Hrnet slow compared to simple baseline

leoxiaobin / deep-high-resolution-net.pytorch

The project is an official implementation of our CVPR2019 paper "Deep High-Resolution Representation Learning for Human Pose Estimation"

https://jingdongwang2017.github.io/Projects/HRNet/PoseEstimation.html

MIT License

4.31k stars 908 forks source link

Hrnet slow compared to simple baseline #26

Open ghost opened 5 years ago

ghost commented 5 years ago

Hello,

Thank you very much for the implementation and the trained models.

I compared pose estimation run time of both pose_hrnet_w32_256x192.pth and pose_resnet_50_256x192.pth on the same large data-set I have (~5700 images with ~2 people in an image). In both runs I start measuring after 100 iterations to account for GPU warm-up. I measure run time without the detection part, yet including pre-proccessing of cropping and resizing the detection crops, which is done in the same way for both networks.

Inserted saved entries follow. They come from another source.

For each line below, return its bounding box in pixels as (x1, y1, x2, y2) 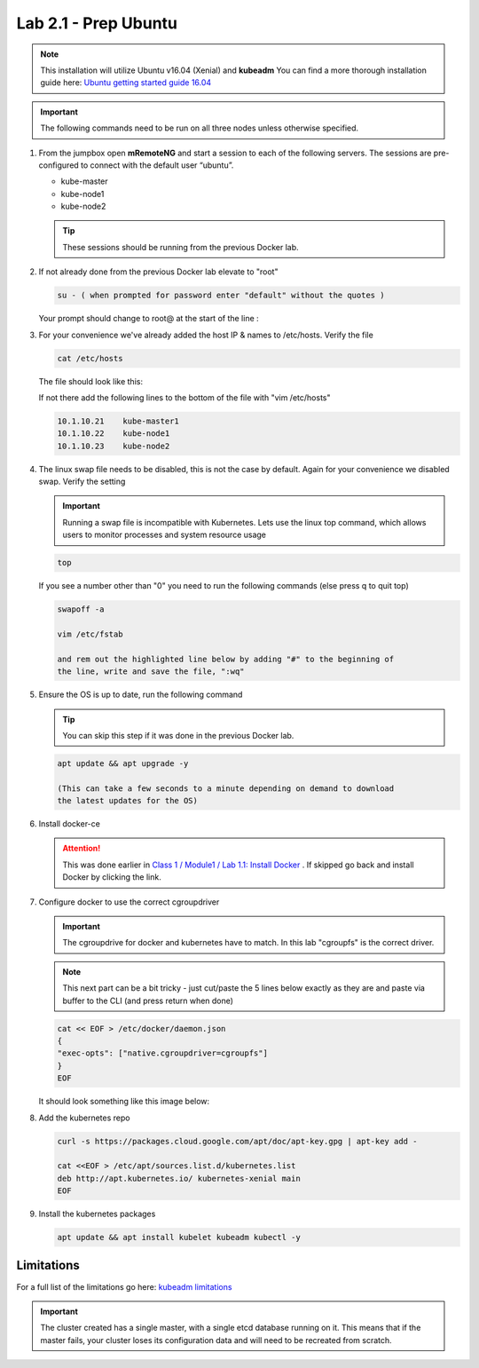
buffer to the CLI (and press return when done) (62, 995, 234, 1006)
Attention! (62, 843, 101, 854)
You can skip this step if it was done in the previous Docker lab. (62, 730, 294, 740)
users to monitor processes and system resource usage (62, 529, 266, 541)
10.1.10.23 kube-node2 (57, 440, 170, 451)
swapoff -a (57, 605, 105, 614)
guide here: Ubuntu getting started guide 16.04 (40, 77, 212, 88)
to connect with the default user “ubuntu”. (80, 160, 234, 170)
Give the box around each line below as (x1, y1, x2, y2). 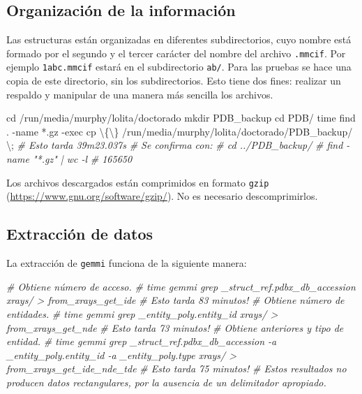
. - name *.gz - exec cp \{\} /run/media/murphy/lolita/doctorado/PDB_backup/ (6, 124, 353, 138)
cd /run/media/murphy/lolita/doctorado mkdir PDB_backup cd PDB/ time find (6, 110, 356, 125)
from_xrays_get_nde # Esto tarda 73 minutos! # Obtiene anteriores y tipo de (6, 320, 344, 335)
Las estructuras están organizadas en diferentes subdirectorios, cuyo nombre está (6, 32, 352, 47)
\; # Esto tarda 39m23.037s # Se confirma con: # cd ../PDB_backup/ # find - (6, 138, 350, 152)
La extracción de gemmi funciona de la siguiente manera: (6, 256, 247, 270)
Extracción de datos (6, 223, 153, 245)
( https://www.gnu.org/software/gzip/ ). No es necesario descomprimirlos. (6, 189, 318, 203)

I get ~101 fps for pose_resnet_50_256x192, compared to ~82 fps for pose_hrnet_w32_256x192 on a single 2080ti gpu.

Could it be that hrnet is slower than simple baseline or am I missing something?

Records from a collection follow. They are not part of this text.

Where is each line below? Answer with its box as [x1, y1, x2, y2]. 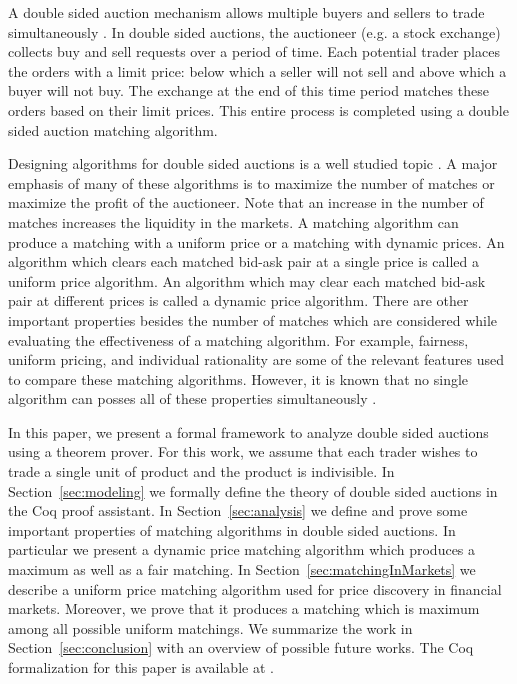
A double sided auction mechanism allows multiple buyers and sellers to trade [8, 2, 485, 22]
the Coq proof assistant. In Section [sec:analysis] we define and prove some [8, 500, 468, 521]
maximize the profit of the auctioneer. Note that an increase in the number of [8, 192, 484, 213]
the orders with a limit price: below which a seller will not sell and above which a [8, 60, 507, 81]
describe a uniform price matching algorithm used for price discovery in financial [8, 578, 502, 599]
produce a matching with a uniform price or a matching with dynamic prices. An [8, 231, 505, 252]
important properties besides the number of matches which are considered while [8, 309, 498, 330]
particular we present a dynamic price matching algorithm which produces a [8, 539, 476, 560]
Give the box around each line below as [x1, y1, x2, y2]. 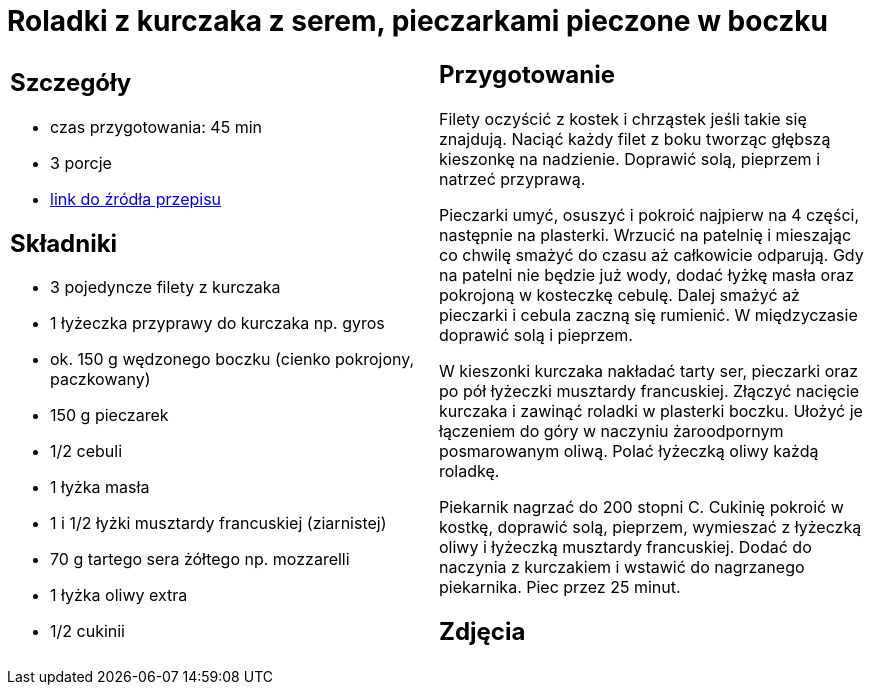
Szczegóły [10, 67, 132, 97]
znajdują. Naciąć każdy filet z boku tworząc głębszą [439, 128, 831, 149]
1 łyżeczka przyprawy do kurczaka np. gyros [50, 313, 385, 334]
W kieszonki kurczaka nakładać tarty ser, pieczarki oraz [439, 360, 859, 381]
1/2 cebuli [50, 441, 123, 462]
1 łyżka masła [50, 477, 150, 498]
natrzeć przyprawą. [439, 168, 586, 189]
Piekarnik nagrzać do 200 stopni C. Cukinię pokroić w [439, 496, 844, 517]

YinRui1991 commented 5 years ago

@conference-anonymous Hi, I think your speeds on pose_resnet_50_256x192 model and pose_hrnet_w32_256x192 model are right. I test COCO val 2017 with this two models and the time cost is 550s(resnet) and 1200s(hrnet). Though pose_hrnet_w32_256x192 need smaller GFLOPs than pose_resnet_50_256x192 reported in the paper.

sunke123 commented 5 years ago

@conference-anonymous @YinRui1991 Hi all, thanks for your attention. In our paper, we want to point out that our method, with fewer #parameters and GFLOPs, is superior to the previous works, not relying on larger model size. But, GFLOPs doesn't correspond to the runtime because of different implementation.

In Pytorch implementation, the convolutional layers are executed in series, even though we connect the different branches in parallel. So, the speed of HRNet is slower than SimpleBaseline. Training and inference speed for our HRNet could be improved if Pytorch supports the parallel convolutions.

H19012 commented 4 years ago

Hello,

Thank you very much for the implementation and the trained models.

I compared pose estimation run time of both pose_hrnet_w32_256x192.pth and pose_resnet_50_256x192.pth on the same large data-set I have (~5700 images with ~2 people in an image). In both runs I start measuring after 100 iterations to account for GPU warm-up. I measure run time without the detection part, yet including pre-proccessing of cropping and resizing the detection crops, which is done in the same way for both networks.

I get ~101 fps for pose_resnet_50_256x192, compared to ~82 fps for pose_hrnet_w32_256x192 on a single 2080ti gpu.

Could it be that hrnet is slower than simple baseline or am I missing something?

Is the 82 fps with the heatmap to coord post processing?